Why my global load efficiency always 50%

Well,I’m coding a copy function as follow:

global void copy(float *A, float *B, const int n)
{
unsigned int i = blockIdx.x * blockDim.x + threadIdx.x;
B[i] = A[i];
}

There’re 16777216 numbers, and the gridDim is (32768,1),the blockdim is (512,1).
My GPU is 1080GTX.
I compiled it with -Xptxas -dlcm=ca, which means I use L1 cache.
I’m sure that my access to global memory is aligned.
Why is that the global load efficiency is always 50%, when I was doing nvprof --devices 0 --metrics gld_efficiency?
Is that the compute capabilitiy or what?
My boss want me to explain why.
Thanks for anyone could help.

What is your bandwidth utilization? I.e. (loaded_data + written_data)/time , in this case 2167772164 / time.

If its 50% then its not an unreasonable number.

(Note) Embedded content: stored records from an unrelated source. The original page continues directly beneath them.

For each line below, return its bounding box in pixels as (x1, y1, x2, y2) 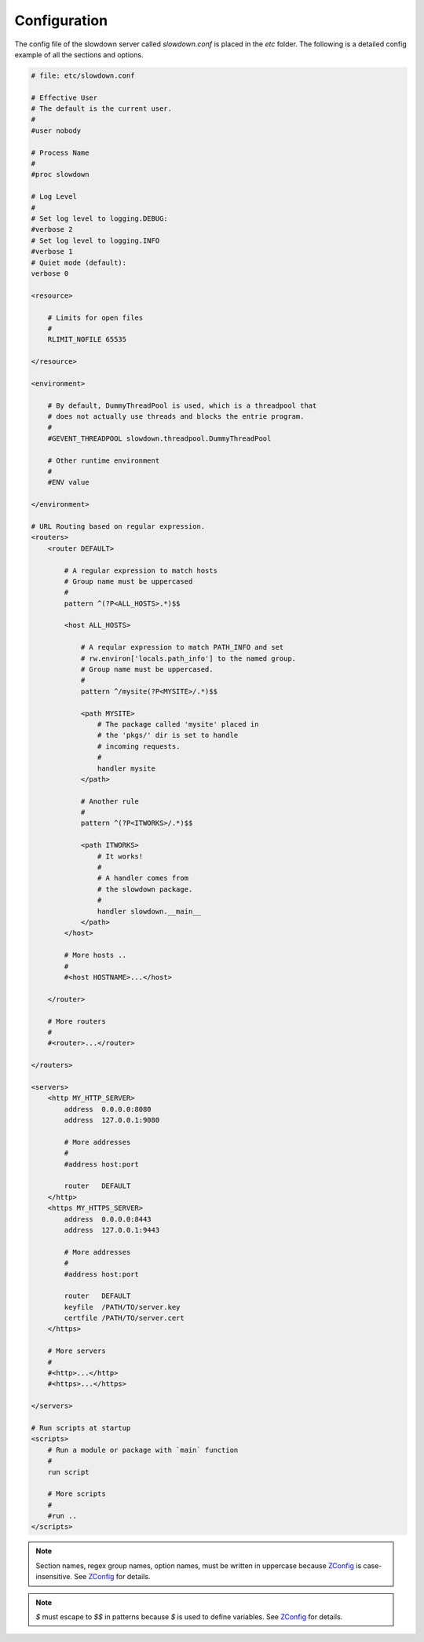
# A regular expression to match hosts (64, 566, 217, 575)
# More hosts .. (64, 951, 127, 960)
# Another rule (80, 797, 139, 805)
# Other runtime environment (47, 456, 160, 465)
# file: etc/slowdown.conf (31, 71, 135, 80)
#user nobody (31, 126, 82, 135)
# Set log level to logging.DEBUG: (31, 214, 168, 223)
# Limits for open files (47, 313, 144, 322)
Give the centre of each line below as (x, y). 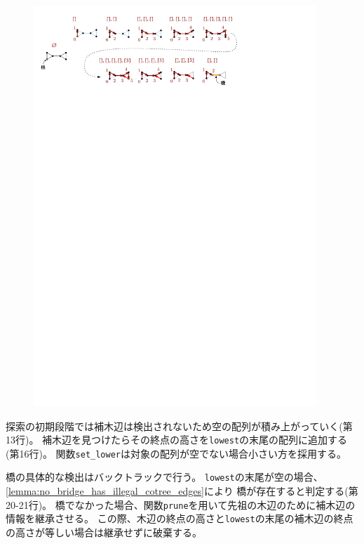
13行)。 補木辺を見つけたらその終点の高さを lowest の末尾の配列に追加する (177, 440)
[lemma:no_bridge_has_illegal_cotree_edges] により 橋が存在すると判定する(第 (182, 491)
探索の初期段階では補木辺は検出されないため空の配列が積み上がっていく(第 (179, 426)
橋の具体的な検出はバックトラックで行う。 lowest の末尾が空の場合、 (164, 477)
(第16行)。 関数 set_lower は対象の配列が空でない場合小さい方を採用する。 (176, 453)
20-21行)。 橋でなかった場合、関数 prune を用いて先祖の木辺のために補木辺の (181, 504)
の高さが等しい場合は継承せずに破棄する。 (104, 532)
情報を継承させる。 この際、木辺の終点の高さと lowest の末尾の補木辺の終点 (180, 518)
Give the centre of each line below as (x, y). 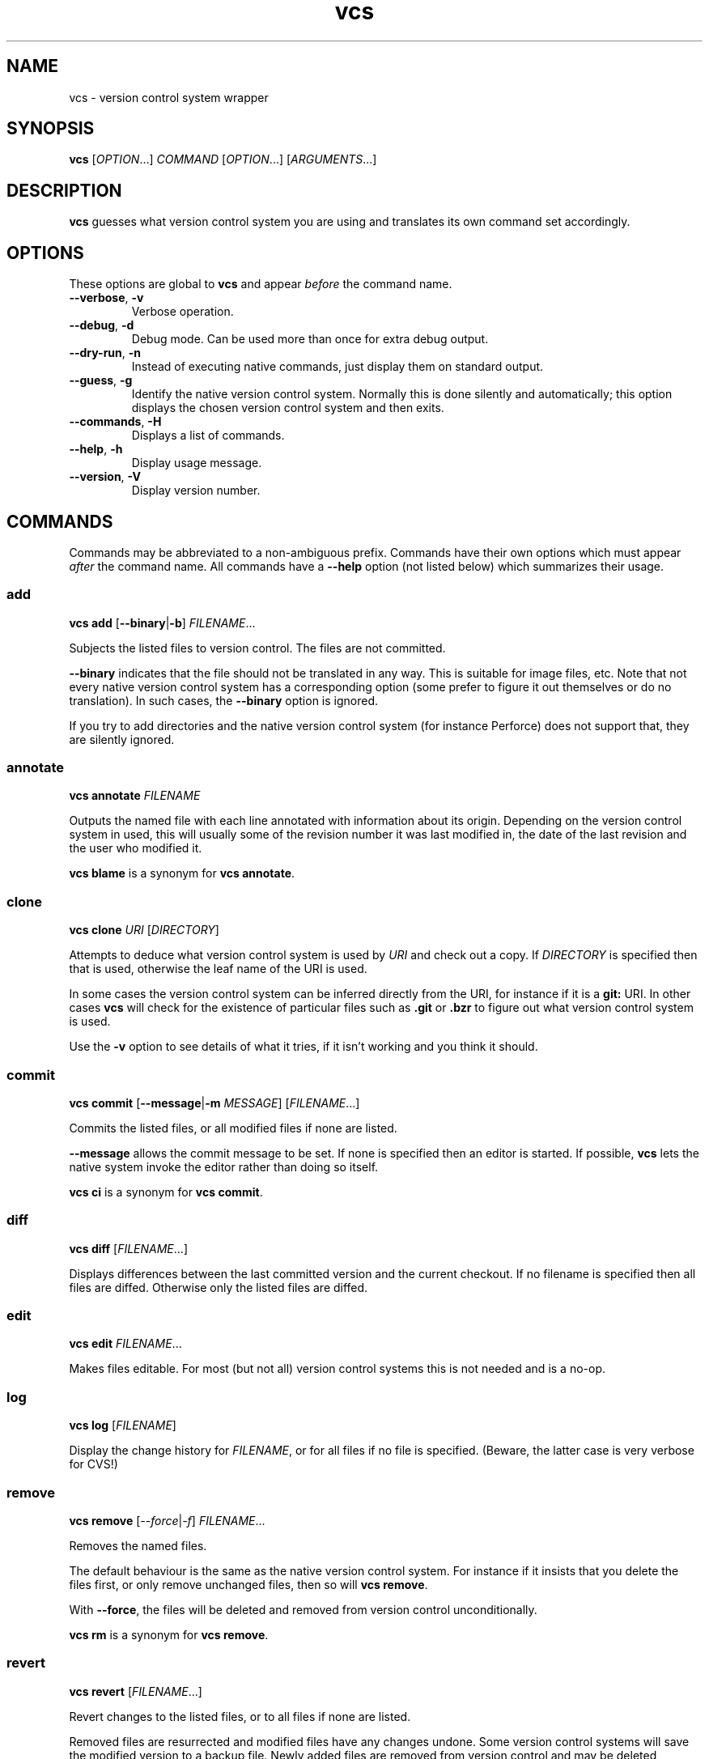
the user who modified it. (136, 848)
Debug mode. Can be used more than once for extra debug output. (310, 339)
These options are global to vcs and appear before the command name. (261, 284)
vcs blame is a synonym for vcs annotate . (182, 873)
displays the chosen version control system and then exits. (288, 408)
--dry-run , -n (105, 353)
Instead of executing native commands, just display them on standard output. (338, 367)
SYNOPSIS (51, 129)

Here is an example where we employed some different optimization strategies to get a high utilization:
https://devtalk.nvidia.com/default/topic/520792/speedy-general-reduction-sum-code-88-5-of-peak-updated-for-kepler-33-__shfl-etc-/

Thank you for you reply, Jimmy my friend.

I got a confusion about the increasing bandwidth utilization.

The 2167772164 can’t be change that I can’t change the blockDim or GridDim which the way you mentioned in your link.

So the only way to increase bandwidth is to shorten the time.

But when I compiled the code without L1 cache, The efficiency became 100%, however the running time was not significantly shortened. Not half of the time at least.

Isn’t it the only thing that is the global memory access pattern which affects global load efficiency that significant?

I don’t think it is bandwidth utilization problem you mentioned.

It also said in nvvp that:

if the code has surface loads then the metric will report lower values than actual efficiency?

what is this all about?

and what does it mean by “surface loads”?

Does anyone know?

I’ll appreciate that.

Please let me know what your kernel run-time is as reported by nvprof.

Some general hints to improve bandwidth utilization (no promises):

-> Perform maximum load size per thread of 256 bits (ie 16 bytes/load, your doing 4 bytes/load).
-> Change float -> float4
-> Try performing multiple loads per thread

here is a great nvidia resource:
https://devblogs.nvidia.com/parallelforall/cuda-pro-tip-increase-performance-with-vectorized-memory-access/